Vale do Ribeira sofre com altas taxas de pobreza
Um estudo realizado pelo Instituto Paranaense de Desenvolvimento Econômico e Social (Ipardes), em 2007, diagnosticou que toda a região do Vale do Ribeira, que compreende sete municípios (Adrianópolis, Bocaiuva do Sul, Cerro Azul, Doutor Ulysses, Itaperuçu, Rio Branco do Sul e Tunas do Paraná) convive com problemas sociais e econômicos. Segundo o estudo, todos os municípios apresentavam taxas de pobreza extremamente elevadas, que chegam a alcançar o dobro da média estadual.
"A forte predominância de população rural contribui para a maior concentração de famílias pobres nessas áreas. Com grandes proporções, destacam-se: Doutor Ulysses, com 95,5%, e Adrianópolis e Cerro Azul, nos quais mais de 80% das famílias pobres são rurais", aponta o levantamento.
De acordo com o Ipardes, Doutor Ulysses apresentou as maiores proporções de crianças que trabalham.
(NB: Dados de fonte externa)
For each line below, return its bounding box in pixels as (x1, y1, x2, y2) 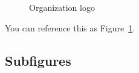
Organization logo (29, 1, 95, 13)
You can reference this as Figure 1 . (5, 21, 135, 34)
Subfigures (5, 51, 71, 69)
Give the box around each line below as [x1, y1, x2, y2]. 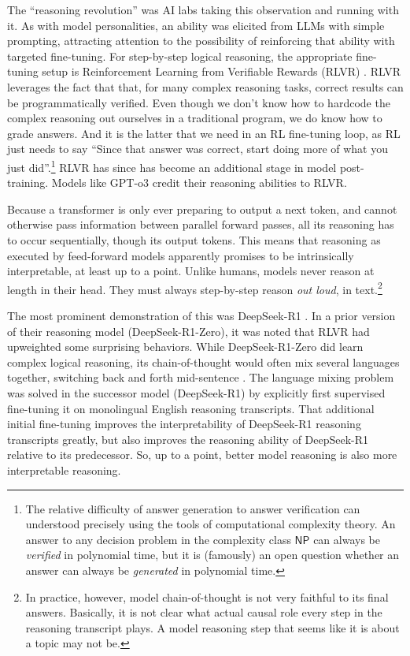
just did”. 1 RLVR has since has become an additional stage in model [7, 156, 337, 175]
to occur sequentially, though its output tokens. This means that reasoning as [7, 231, 381, 248]
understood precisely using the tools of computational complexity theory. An [25, 516, 396, 532]
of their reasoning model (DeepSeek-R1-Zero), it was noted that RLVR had [7, 322, 370, 339]
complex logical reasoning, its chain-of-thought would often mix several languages [7, 353, 400, 370]
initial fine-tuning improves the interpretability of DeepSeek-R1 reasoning [7, 416, 361, 432]
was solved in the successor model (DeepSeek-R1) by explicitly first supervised [7, 384, 386, 401]
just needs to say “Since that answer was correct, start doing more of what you [7, 140, 388, 157]
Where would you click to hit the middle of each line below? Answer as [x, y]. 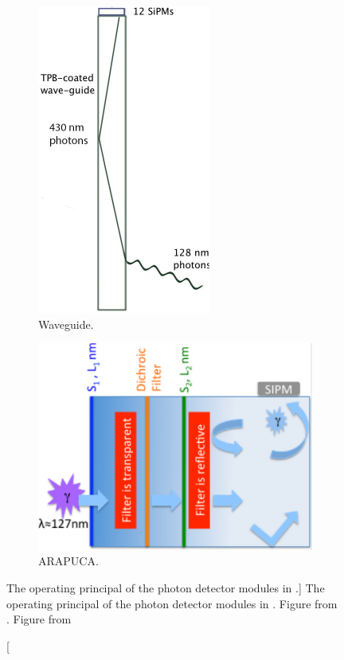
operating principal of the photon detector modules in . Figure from [172, 603]
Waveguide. [66, 324]
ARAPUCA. [68, 561]
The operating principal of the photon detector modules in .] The [166, 587]
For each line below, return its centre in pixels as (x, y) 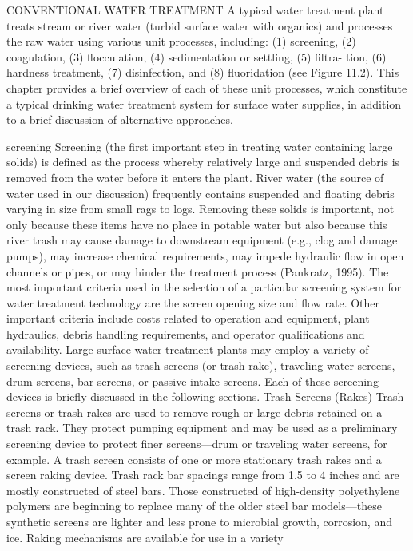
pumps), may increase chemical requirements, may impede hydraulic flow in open (205, 255)
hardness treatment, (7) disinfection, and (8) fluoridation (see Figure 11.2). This (203, 72)
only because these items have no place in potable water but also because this (197, 224)
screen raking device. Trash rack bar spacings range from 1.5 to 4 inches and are (203, 475)
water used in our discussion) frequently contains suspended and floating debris (201, 193)
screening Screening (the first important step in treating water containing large (200, 146)
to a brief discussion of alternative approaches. (120, 119)
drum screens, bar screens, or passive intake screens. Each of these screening (193, 381)

Na faixa de 10 a 13 anos chegou a atingir 43,7%, e no grupo de 14 a 17 anos, um índice de 66,3%. Acompanharam esses níveis os municípios de Bocaiuva do Sul e Cerro Azul, onde a proporção dos ocupados é superior a 30%.
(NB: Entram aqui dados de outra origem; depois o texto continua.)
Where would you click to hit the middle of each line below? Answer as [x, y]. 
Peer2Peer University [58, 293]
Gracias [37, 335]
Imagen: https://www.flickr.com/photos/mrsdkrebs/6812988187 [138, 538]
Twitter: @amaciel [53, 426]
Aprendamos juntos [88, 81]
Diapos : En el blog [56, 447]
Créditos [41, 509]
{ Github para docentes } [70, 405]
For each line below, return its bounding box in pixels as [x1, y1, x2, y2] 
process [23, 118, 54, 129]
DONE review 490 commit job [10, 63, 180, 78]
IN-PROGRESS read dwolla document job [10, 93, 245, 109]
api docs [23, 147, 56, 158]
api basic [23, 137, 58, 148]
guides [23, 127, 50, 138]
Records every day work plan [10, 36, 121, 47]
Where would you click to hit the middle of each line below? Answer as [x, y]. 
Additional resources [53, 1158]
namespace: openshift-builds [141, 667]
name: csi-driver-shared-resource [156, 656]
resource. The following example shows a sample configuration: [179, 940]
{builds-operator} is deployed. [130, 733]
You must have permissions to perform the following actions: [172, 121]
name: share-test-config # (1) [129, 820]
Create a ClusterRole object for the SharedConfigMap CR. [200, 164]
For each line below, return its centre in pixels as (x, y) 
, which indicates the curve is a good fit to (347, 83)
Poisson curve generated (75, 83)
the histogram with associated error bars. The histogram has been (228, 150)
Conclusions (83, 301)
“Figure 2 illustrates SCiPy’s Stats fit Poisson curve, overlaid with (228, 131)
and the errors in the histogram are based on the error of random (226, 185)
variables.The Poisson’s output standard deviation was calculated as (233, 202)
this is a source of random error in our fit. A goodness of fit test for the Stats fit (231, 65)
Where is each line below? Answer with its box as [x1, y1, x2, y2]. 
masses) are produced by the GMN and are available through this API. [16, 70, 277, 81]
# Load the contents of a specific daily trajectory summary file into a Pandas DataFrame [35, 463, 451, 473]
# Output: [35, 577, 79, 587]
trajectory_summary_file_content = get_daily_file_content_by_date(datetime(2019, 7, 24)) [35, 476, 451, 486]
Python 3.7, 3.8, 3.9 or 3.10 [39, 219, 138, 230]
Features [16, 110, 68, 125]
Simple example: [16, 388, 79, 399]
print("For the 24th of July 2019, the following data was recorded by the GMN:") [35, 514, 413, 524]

O Produto Interno Bruto (PIB) do território do Ribeira somou R$ 675,2 milhões em 2004, o que correspondeu a 0,6% do total das riquezas geradas pelo estado. Em 2000, a participação da região no produto paranaense atingiu 0,8%, o que evidencia o declínio da representatividade econômica do território nos últimos anos. Cerro Azul, Adrianópolis e Tunas do Paraná estão entre as dez cidades que menos avançaram na última década e praticamente estagnaram no porcentual de pobreza, com índices acima de 38%.
Saneamento
Outro problema é a parcela de domicílios sem tratamento de esgoto. Para tentar melhorar a infraestrutura, Doutor Ulysses aposta, primeiramente, no saneamento básico. A prefeitura pretende instalar até dezembro deste ano a Estação de Tratamento de Água e Esgoto. "Queremos acabar com as valetas a céu aberto. As ligações nas residências estão prontas. Falta concluirmos a estação", explica o chefe de gabinete José Paulo Bitencourt.